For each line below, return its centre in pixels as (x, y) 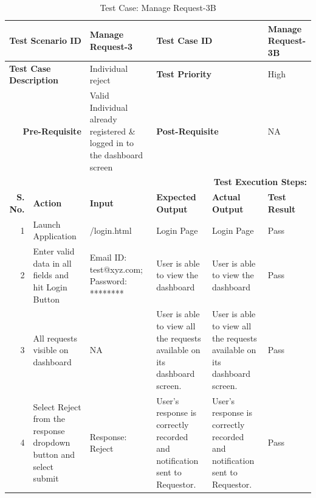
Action (47, 203)
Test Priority (184, 74)
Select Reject (57, 406)
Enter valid (54, 251)
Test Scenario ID (45, 40)
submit (46, 478)
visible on (51, 350)
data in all (52, 263)
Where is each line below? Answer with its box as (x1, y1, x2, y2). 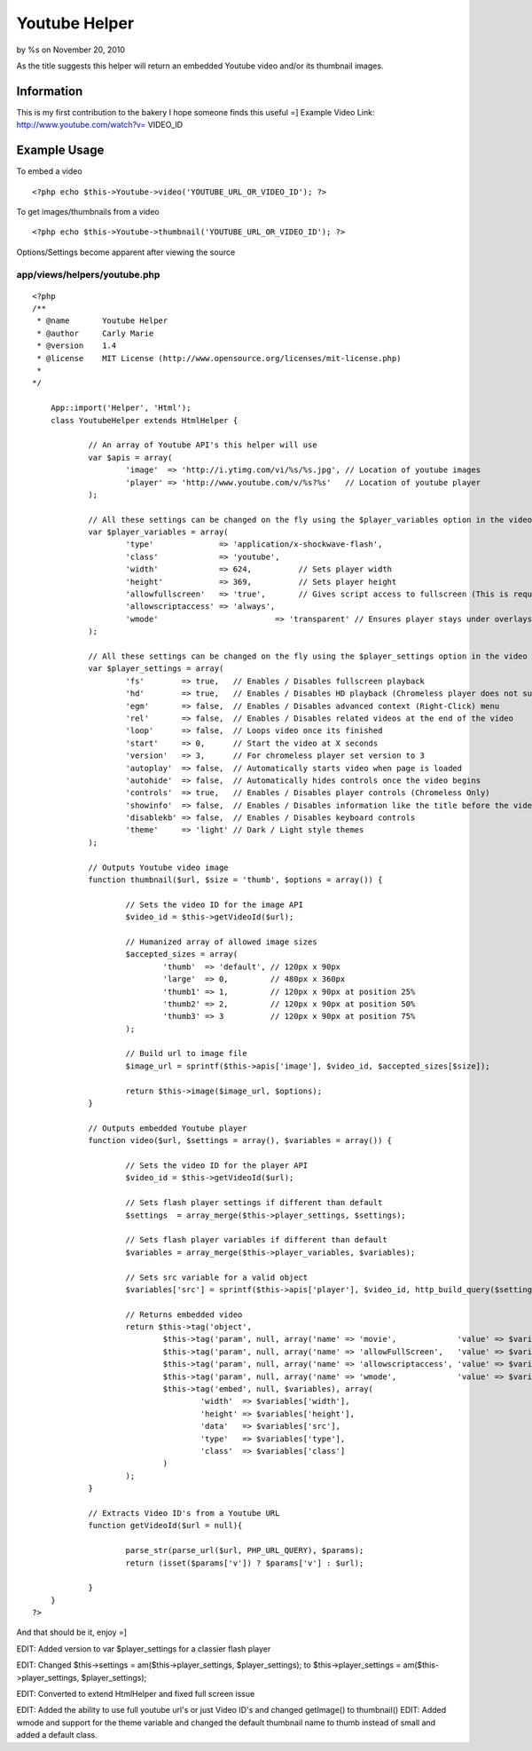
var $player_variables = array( (88, 527, 230, 537)
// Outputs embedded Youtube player (88, 1123, 247, 1133)
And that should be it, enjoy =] (16, 1627, 128, 1637)
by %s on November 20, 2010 (16, 44, 126, 55)
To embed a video (16, 166, 83, 177)
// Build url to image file (125, 1048, 247, 1059)
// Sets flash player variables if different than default (125, 1234, 387, 1245)
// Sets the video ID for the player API (125, 1161, 309, 1171)

========

ACTION ITEM —
For each record, return its text exactly and leave any picture out.

SOLUTION TO THIS TASK —
For each line below, return its centre in pixels as (x, y) 
Action (47, 203)
Test Priority (184, 74)
Select Reject (57, 406)
Enter valid (54, 251)
Test Scenario ID (45, 40)
submit (46, 478)
visible on (51, 350)
data in all (52, 263)
Where is each line below? Answer with its box as (x1, y1, x2, y2). 
var $player_variables = array( (88, 527, 230, 537)
// Outputs embedded Youtube player (88, 1123, 247, 1133)
And that should be it, enjoy =] (16, 1627, 128, 1637)
by %s on November 20, 2010 (16, 44, 126, 55)
To embed a video (16, 166, 83, 177)
// Build url to image file (125, 1048, 247, 1059)
// Sets flash player variables if different than default (125, 1234, 387, 1245)
// Sets the video ID for the player API (125, 1161, 309, 1171)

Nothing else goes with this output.